= Helen Lewis (chemist) =

American chemist

Helen Geneva Lewis (October 22, 1896 – missing) was an American chemist.

== Early life and education ==
Born in New Haven, Connecticut, Lewis attended Mount Holyoke College for her undergraduate education and earned her degree in 1921. She then moved to Yale University as an honorary scholar, and earned her Ph.D. in 1923. She pursued postgraduate education at the University of Paris from 1926 to 1927 and at Claremont College in 1928.

== Career and research ==
Lewis's career began in teaching chemistry.
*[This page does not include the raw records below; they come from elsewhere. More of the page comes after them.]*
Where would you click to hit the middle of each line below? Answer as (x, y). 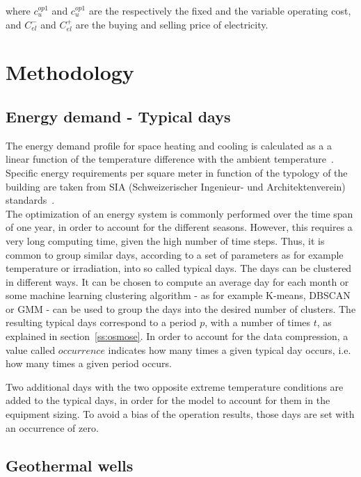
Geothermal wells (70, 465)
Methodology (70, 72)
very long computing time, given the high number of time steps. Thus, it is (165, 240)
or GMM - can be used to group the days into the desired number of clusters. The (181, 308)
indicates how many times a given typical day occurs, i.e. (230, 349)
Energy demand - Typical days (118, 116)
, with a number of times (258, 322)
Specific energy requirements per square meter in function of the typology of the (177, 172)

She taught at Connecticut College in 1925 and at Long Beach Junior College from 1928 to 1929. She then moved to Stanford University, where she was a researcher from 1931 to 1934. While at Stanford, she conducted research on protein metabolism, amino acids, and the vapor pressure of salt solutions. However, after four years, she returned to teaching and was a principal, from 1934 to 1935, at Miss Harker's School for girls in Palo Alto, a predecessor of today's Harker School. She was then a mathematics teacher at Beverly Hills High School from 1935 to 1936. After this stint in high schools, she returned to research with the College of Osteopathic Physicians and Surgeons, where she remained for the rest of her career and continued her biochemical research.